Warning: Concealment theories are fact-intensive. Two cases with “similar” alleged concealment can produce different accrual outcomes depending on what the claimant knew, when records were available, and what efforts were reasonable.

3) Continuation / recurring transactions

Some fiduciary relationships involve ongoing decision-making. If the alleged breach is tied to multiple transactions, you may see arguments over:

  • whether each transaction creates a new claim,
  • or whether a single course of conduct triggers one accrual moment.

Practical takeaway:

  • The more discrete the misconduct (and the clearer the dates), the easier it can be to map to a limitations period per event.

4) Different limitations periods for different claim forms

Breach of fiduciary duty may be pleaded alongside claims such as:

  • fraud,
  • conversion,
  • professional negligence,
  • statutory claims,
  • or contract theories.

Different claims can have different limitations periods. Even when a fiduciary theory is central, the pleadings and the relief requested can shift which statute applies.

Checklist to reduce “wrong-deadline” risk:

  • ☐ Identify every cause of action you plan to assert (not just “fiduciary duty”).
  • ☐ Record the dates tied to each claim theory (act date, discovery date, transaction date).
  • ☐ Confirm which legal category the claim best fits under Colorado limitations rules.

Statute citation

Colorado’s key general limitations provision for civil actions seeking relief for injuries to rights is found at:

  • C.R.S. § 13-80-102(1)(a)2-year statute of limitations for actions for “injuries to rights” (commonly applied to many tort-type civil claims).

Because breach of fiduciary duty is sometimes analyzed through the lens of the underlying injury and accrual/discovery rules, C.R.S. § 13-80-102(1)(a) is often the primary citation used for the baseline deadline in Colorado.

Important nuance:

  • Accrual and discovery/tolling principles can modify when the 2-year clock starts or whether it is paused. Those issues can arise under Colorado case law and equitable doctrines, even when the base limitations period is fixed.

Use the calculator

DocketMath’s statute-of-limitations calculator helps you model deadlines by letting you select the date that triggers accrual (and then applying the applicable limitations period).

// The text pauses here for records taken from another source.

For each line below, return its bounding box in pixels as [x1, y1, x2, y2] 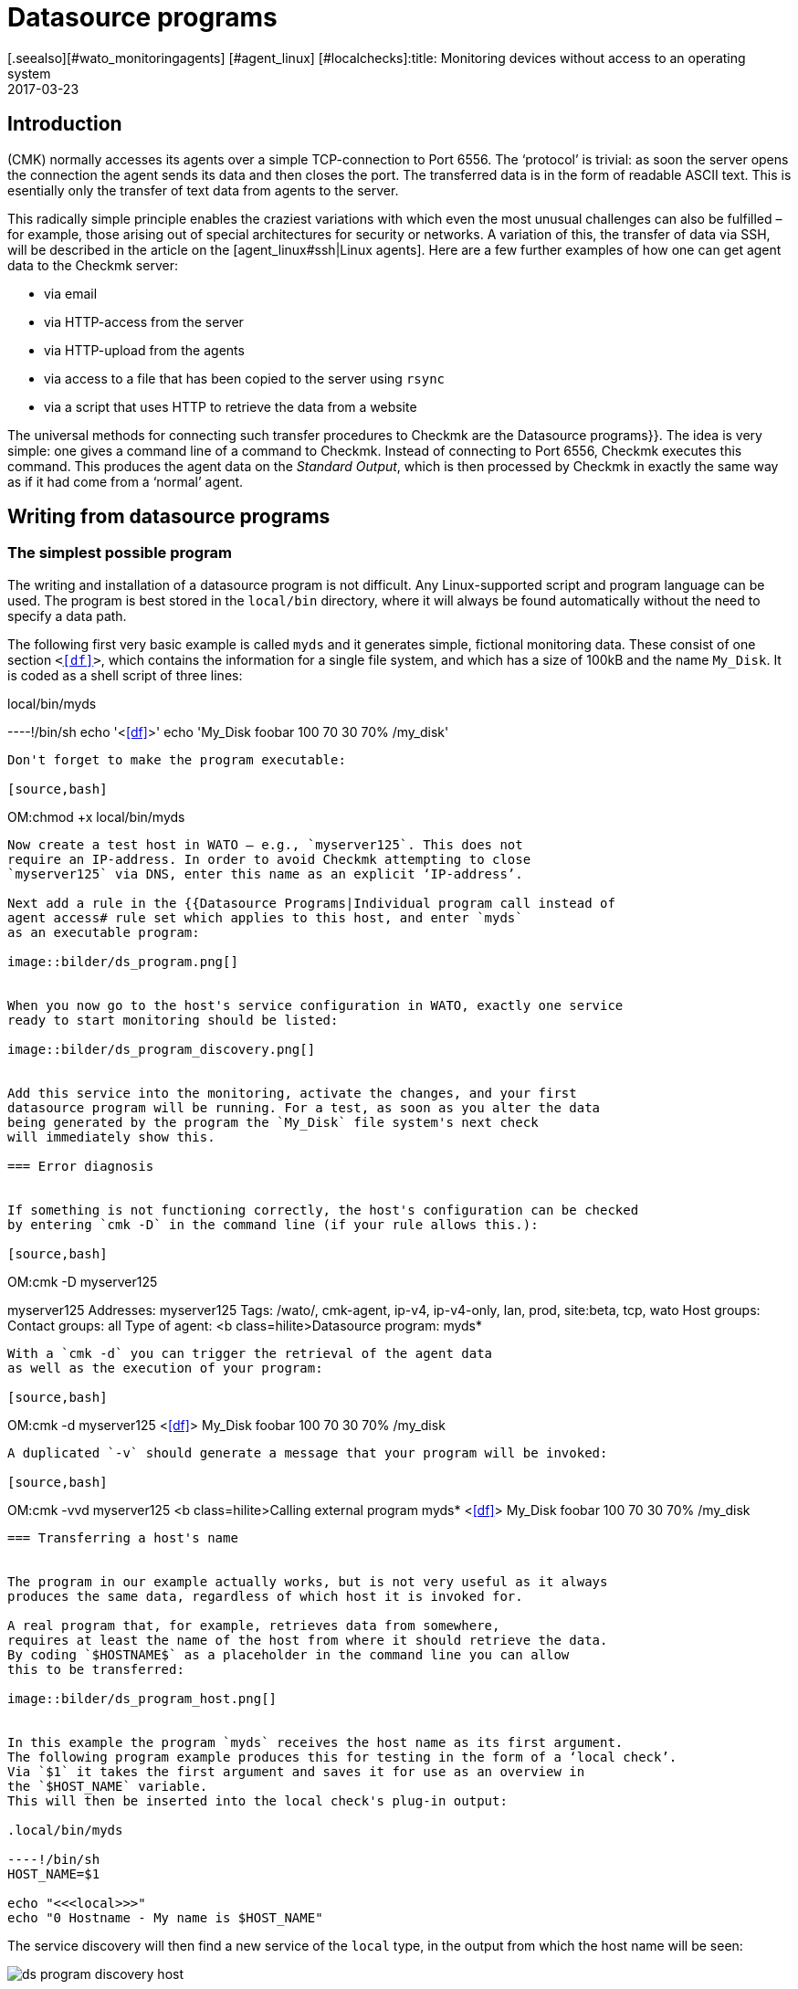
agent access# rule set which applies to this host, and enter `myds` [7, 910, 523, 925]
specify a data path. [7, 607, 127, 624]
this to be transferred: [7, 1661, 184, 1677]
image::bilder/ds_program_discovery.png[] [7, 1041, 316, 1057]
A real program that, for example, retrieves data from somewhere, [7, 1617, 500, 1633]
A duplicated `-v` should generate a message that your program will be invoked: [7, 1445, 608, 1460]
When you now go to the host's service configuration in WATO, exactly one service [7, 997, 624, 1013]
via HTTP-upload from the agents [44, 342, 245, 358]
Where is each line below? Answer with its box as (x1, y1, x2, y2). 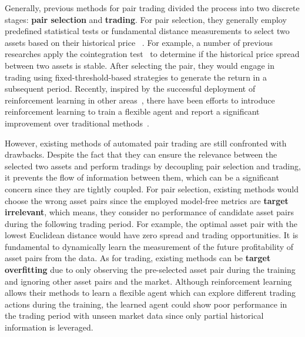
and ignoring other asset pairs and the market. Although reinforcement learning (5, 275, 292, 287)
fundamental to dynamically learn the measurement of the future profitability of (5, 240, 294, 252)
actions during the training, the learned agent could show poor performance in (5, 298, 287, 310)
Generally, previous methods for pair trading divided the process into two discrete (5, 2, 300, 14)
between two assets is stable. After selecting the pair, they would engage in (5, 59, 274, 71)
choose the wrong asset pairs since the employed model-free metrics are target (5, 194, 289, 206)
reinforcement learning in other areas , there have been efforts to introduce (5, 94, 275, 106)
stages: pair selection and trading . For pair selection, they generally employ (5, 13, 287, 25)
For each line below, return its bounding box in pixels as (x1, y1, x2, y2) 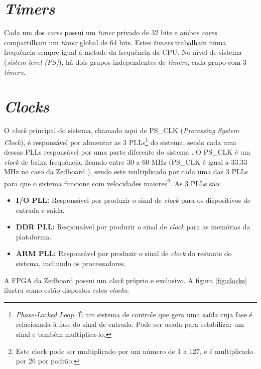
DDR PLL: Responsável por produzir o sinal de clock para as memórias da (16, 221, 250, 232)
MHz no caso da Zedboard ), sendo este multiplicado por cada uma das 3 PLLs (4, 166, 248, 177)
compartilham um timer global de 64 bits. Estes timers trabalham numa (4, 37, 226, 47)
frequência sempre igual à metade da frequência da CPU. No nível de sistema (4, 47, 242, 57)
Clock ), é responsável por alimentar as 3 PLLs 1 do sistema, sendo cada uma (4, 135, 237, 147)
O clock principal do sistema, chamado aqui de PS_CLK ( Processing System (4, 125, 239, 136)
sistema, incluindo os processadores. (16, 258, 126, 269)
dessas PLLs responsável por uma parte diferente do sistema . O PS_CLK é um (4, 147, 250, 157)
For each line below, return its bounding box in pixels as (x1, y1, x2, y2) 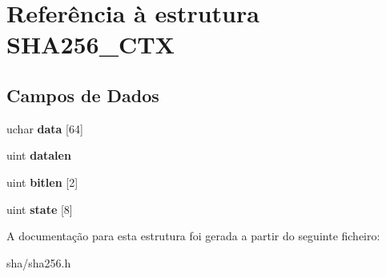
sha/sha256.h (6, 254, 71, 271)
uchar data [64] (6, 120, 83, 137)
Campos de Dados (6, 82, 159, 107)
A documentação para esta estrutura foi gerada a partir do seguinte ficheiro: (6, 228, 380, 244)
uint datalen (6, 147, 71, 164)
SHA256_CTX (6, 28, 175, 61)
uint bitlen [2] (6, 173, 78, 190)
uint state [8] (6, 200, 73, 217)
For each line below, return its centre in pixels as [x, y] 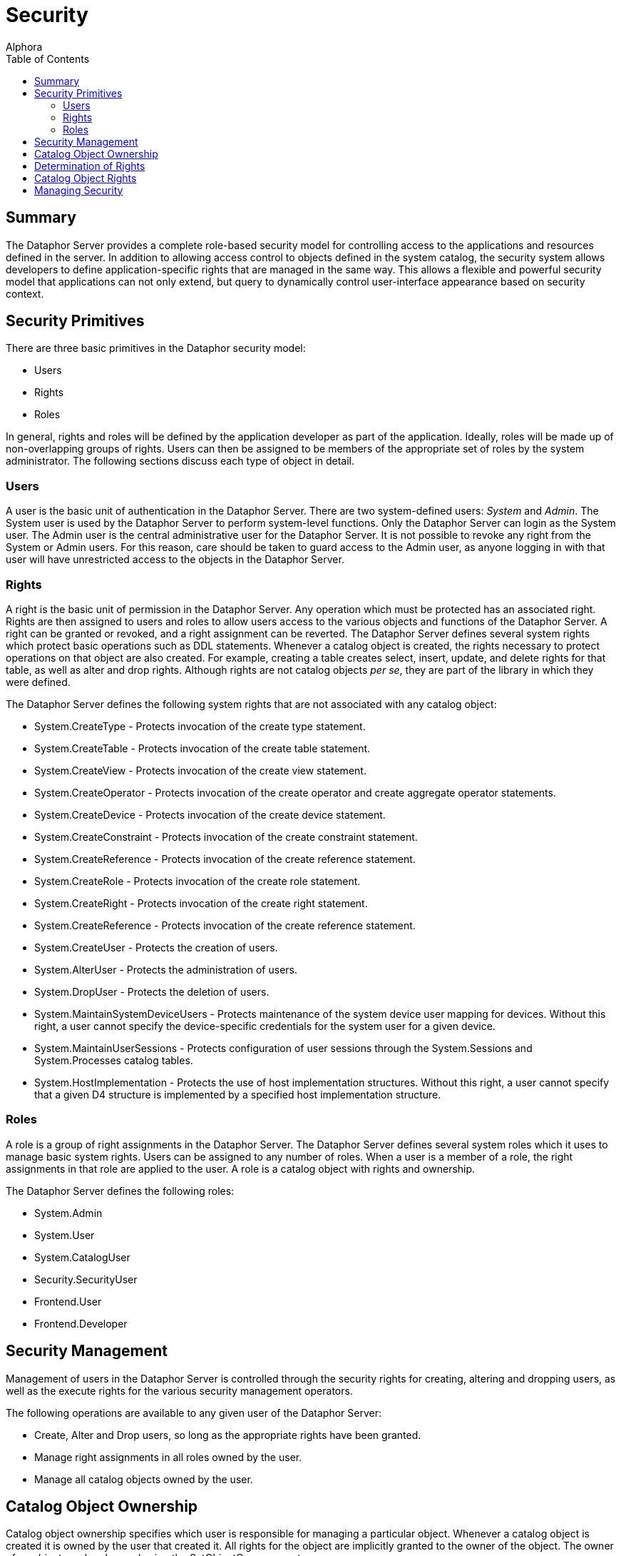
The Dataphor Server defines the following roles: [120, 1191]
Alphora [24, 46]
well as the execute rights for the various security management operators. [179, 1390]
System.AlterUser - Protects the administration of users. [166, 969]
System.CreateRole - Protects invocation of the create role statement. [197, 881]
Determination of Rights [90, 166]
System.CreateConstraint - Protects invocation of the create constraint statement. [226, 837]
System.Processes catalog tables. [114, 1060]
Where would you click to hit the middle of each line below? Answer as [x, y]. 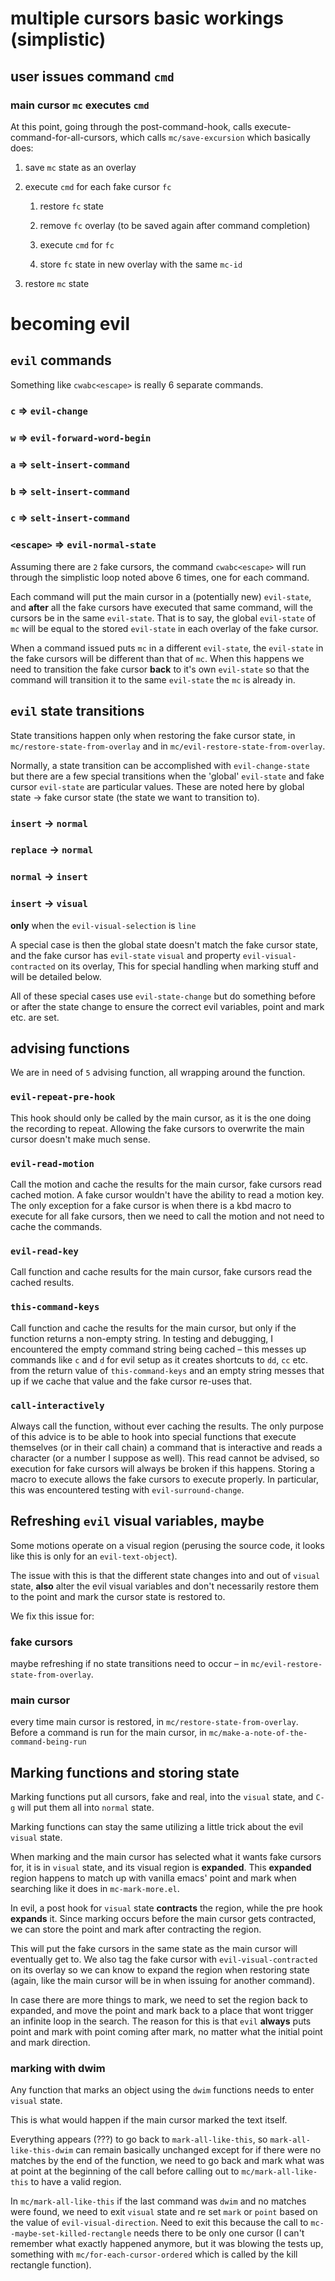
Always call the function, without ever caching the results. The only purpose [167, 1426]
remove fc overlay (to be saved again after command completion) [175, 225]
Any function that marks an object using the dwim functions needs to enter [162, 2090]
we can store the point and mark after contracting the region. [136, 1929]
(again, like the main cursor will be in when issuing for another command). [162, 1981]
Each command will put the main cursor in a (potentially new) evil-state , [161, 596]
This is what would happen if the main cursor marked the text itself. [149, 2120]
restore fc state [71, 206]
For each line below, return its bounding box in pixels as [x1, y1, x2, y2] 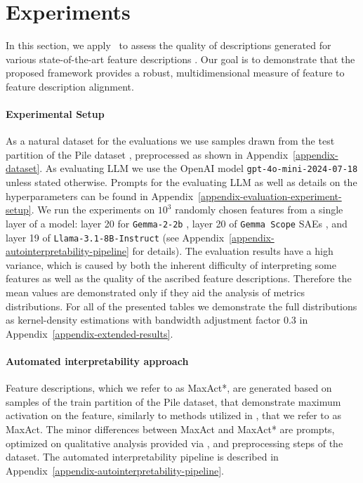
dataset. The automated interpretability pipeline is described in [6, 449, 279, 464]
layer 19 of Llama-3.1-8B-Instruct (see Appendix [6, 230, 225, 244]
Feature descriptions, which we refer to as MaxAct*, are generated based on [6, 381, 332, 395]
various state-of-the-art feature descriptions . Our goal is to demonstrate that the [6, 51, 355, 66]
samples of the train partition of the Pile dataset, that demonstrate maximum [6, 394, 341, 409]
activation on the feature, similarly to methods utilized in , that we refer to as [6, 408, 341, 423]
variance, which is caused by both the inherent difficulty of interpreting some [6, 257, 336, 272]
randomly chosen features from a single [175, 202, 343, 217]
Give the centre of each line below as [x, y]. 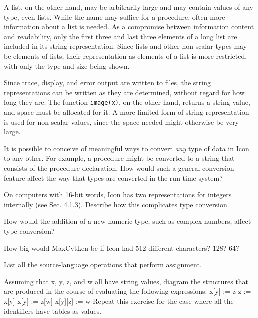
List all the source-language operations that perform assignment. [103, 265]
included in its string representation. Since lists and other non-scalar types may [126, 46]
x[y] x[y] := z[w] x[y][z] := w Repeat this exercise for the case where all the [119, 301]
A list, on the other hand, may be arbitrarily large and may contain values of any [129, 7]
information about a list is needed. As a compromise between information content [129, 26]
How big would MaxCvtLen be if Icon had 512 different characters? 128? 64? [122, 248]
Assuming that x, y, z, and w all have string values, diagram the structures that [126, 281]
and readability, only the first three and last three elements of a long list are [121, 36]
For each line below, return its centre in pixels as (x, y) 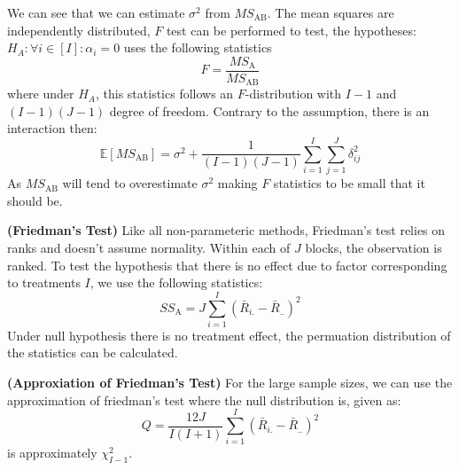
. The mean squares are (331, 12)
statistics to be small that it (349, 183)
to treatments (44, 282)
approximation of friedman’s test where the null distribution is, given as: (204, 399)
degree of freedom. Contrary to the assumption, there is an (269, 110)
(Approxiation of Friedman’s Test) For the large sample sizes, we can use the (230, 383)
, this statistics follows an (164, 94)
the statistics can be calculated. (93, 352)
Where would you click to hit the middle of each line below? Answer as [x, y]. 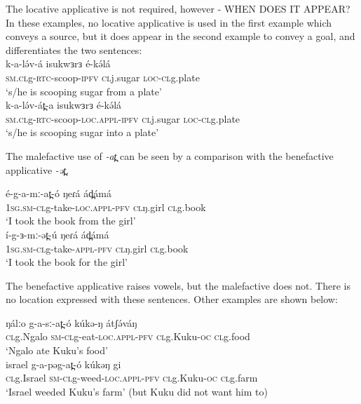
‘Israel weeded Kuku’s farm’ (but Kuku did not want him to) [137, 391]
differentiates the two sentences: [74, 49]
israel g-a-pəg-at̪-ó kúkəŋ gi [63, 364]
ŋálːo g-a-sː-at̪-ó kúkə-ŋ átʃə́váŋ [71, 322]
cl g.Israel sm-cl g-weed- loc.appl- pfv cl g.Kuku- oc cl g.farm [132, 378]
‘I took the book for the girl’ [67, 262]
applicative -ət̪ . [38, 169]
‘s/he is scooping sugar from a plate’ [84, 91]
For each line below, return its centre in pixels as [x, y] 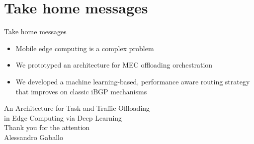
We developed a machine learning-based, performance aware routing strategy [133, 81]
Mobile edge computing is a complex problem [85, 48]
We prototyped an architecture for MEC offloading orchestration [114, 65]
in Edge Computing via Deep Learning [63, 117]
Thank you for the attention [47, 127]
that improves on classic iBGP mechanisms [81, 91]
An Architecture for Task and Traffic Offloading [77, 108]
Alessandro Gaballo [34, 137]
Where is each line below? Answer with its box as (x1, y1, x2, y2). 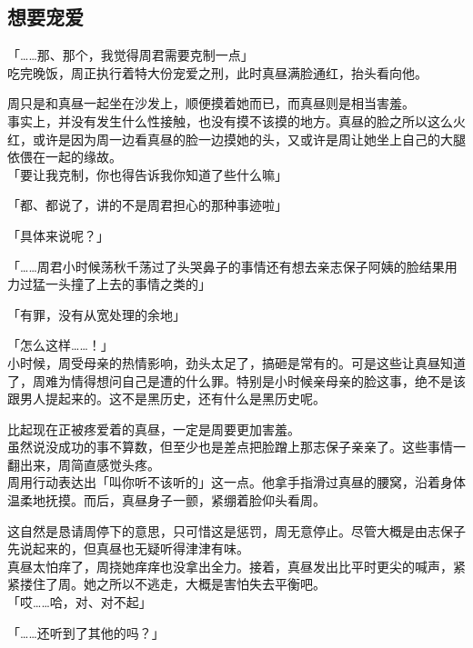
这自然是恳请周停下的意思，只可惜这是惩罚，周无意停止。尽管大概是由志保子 (7, 521, 466, 540)
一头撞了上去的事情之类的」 (45, 274, 211, 294)
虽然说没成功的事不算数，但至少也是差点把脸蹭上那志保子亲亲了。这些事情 (7, 437, 453, 456)
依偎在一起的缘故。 (7, 147, 122, 166)
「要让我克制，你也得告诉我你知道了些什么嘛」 (7, 164, 287, 184)
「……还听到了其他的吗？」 (7, 623, 165, 642)
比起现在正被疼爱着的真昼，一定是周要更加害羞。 (7, 419, 300, 438)
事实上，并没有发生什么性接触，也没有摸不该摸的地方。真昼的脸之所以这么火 (7, 111, 466, 130)
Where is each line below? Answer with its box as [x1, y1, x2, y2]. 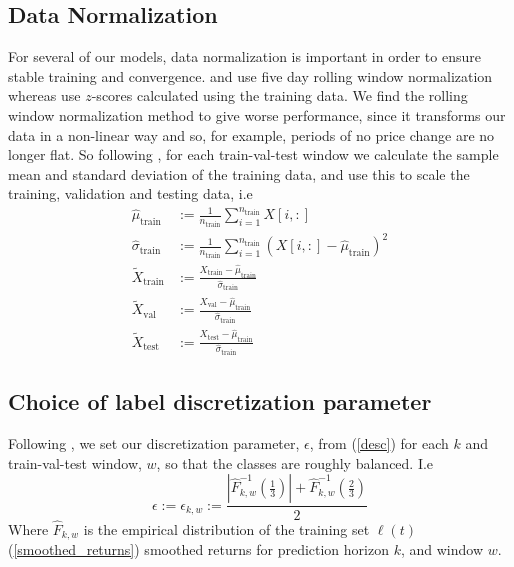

Inputs you’ll typically use

In DocketMath, you generally choose:

  • Jurisdiction: US-CO (Colorado)
  • Claim type / limitation rule selection: breach of fiduciary duty (mapped to the applicable Colorado limitations framework)
  • Trigger date (choose the one that fits your facts):
    • ☐ Date of the fiduciary breach / wrongful act
    • ☐ Date of discovery (when you knew or should have known)
  • Optional adjustments (if available in the tool):
    • ☐ Tolling/pausing events (only when the tool supports the relevant category)
    • ☐ Multiple events (if you model each transaction separately)

How outputs change when you change inputs

Use the tool like a “what-if” engine:

  • If you move the trigger date later (for example, from act date to discovery date), the deadline moves later by the same number of days.
  • If you model multiple transactions, you may get multiple deadlines—one for each event.
  • If tolling is enabled in the scenario you select, the output will typically show a paused clock (and therefore a later final deadline).

Practical workflow:

  • ☐ Pick your best-supported trigger date.
  • ☐ Run the calculator using that trigger date.
  • ☐ Run a second scenario using an earlier trigger date (to stress-test risk).
  • ☐ Use the later result only if you can justify the later trigger based on discovery facts.

Primary CTA: **/tools/statute-of-limitations

Sources and references

Start with the primary authority for Colorado and confirm the effective date before relying on any output. If the rule has been amended, update the inputs and rerun the calculation.